Yes, I think this is right.


----------



## Thomas1

PS: wydaje mi się, że po polsku to będzie: "pracownik (służb/zakładu) oczyszczania miasta" albo "robotnik komunalny". "Pracownik miejski" może odnosić się do każdego, kto pracuje dla miasta, np.: urzędnik.


----------



## Ben Jamin

cicha said:


> Chciałabym spytać czy istnieje w języku angielskim coś takiego jak "municipal worker", chodzi  mi o osobę, która wykonuje prace typu odśnieżanie, sprzątanie/zamiatanie ulic etc. z ramienia miasta, nie wiem czy po polsku ten zawód nosi nazwę pracownik miejski.
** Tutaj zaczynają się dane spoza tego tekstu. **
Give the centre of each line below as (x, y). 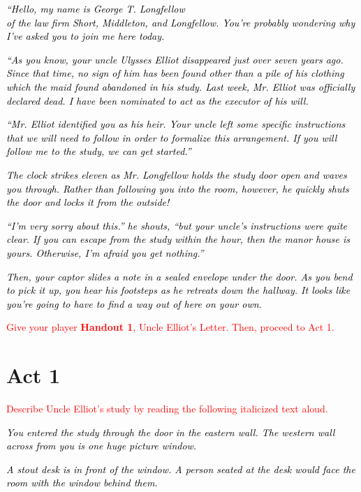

Chyba raczej "pracownik miasta", lub "zatrudniony przez miasto". "Pracownik miejski" przywodzi na myśl przeciwieństwo "pracownik wiejski", czyli w ogóle ktoś, kto pracuje w mieście.


----------



## NotNow

They are also commonly called city workers or county workers depending whether they are in a city or in a rural area.


----------



## Szkot

In the UK, they may be called 'Council / local authority manual workers'.


----------



## LilianaB

Yes, city maintenance workers, not just city workers: a city worker can be even the head of the law department, or somebody like that, anybody who works for the city. As to miejski v. miastowy. It is miejski. Miejski urzad oczysczania miasta.


----------



## cicha

Thank you very much for your help!


----------